*Items from a data source*
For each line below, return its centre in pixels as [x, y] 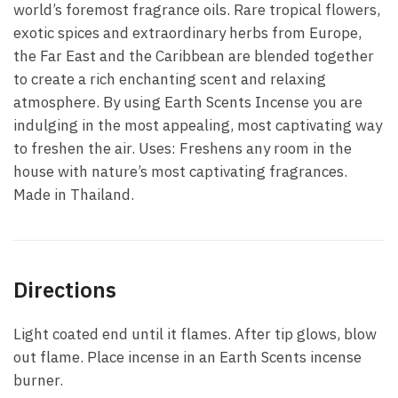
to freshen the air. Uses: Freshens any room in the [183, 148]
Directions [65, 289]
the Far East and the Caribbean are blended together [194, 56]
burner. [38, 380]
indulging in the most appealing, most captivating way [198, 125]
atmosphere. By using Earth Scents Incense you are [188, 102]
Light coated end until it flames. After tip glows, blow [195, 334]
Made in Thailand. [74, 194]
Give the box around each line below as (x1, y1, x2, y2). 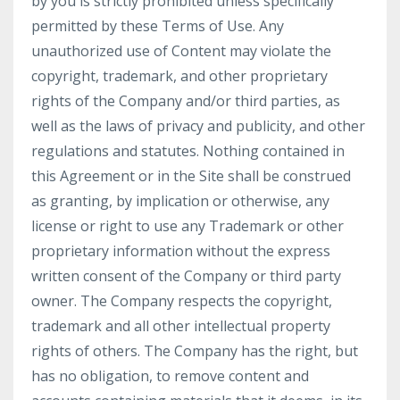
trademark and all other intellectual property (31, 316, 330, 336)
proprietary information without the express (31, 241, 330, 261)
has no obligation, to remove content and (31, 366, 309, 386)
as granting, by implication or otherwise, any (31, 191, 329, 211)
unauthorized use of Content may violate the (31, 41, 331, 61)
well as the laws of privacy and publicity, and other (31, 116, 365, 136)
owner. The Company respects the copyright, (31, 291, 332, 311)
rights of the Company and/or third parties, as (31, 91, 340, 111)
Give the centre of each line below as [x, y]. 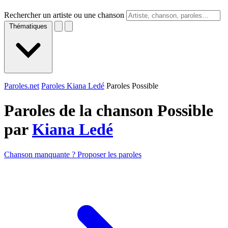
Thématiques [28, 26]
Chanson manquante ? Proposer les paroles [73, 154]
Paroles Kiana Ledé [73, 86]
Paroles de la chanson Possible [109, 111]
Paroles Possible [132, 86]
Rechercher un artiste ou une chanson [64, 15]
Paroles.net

*EXERCISE PROMPT*
Every line above should be output exactly, except for the pictures.

*REPLY TO THE EXERCISE*
For each line below, return its centre in pixels as [x, y] 
to freshen the air. Uses: Freshens any room in the [183, 148]
Directions [65, 289]
the Far East and the Caribbean are blended together [194, 56]
burner. [38, 380]
indulging in the most appealing, most captivating way [198, 125]
atmosphere. By using Earth Scents Incense you are [188, 102]
Light coated end until it flames. After tip glows, blow [195, 334]
Made in Thailand. [74, 194]
Give the box around each line below as (x1, y1, x2, y2). 
trademark and all other intellectual property (31, 316, 330, 336)
proprietary information without the express (31, 241, 330, 261)
has no obligation, to remove content and (31, 366, 309, 386)
as granting, by implication or otherwise, any (31, 191, 329, 211)
unauthorized use of Content may violate the (31, 41, 331, 61)
well as the laws of privacy and publicity, and other (31, 116, 365, 136)
owner. The Company respects the copyright, (31, 291, 332, 311)
rights of the Company and/or third parties, as (31, 91, 340, 111)
Give the centre of each line below as [x, y]. 
Thématiques [28, 26]
Chanson manquante ? Proposer les paroles [73, 154]
Paroles Kiana Ledé [73, 86]
Paroles de la chanson Possible [109, 111]
Paroles Possible [132, 86]
Rechercher un artiste ou une chanson [64, 15]
Paroles.net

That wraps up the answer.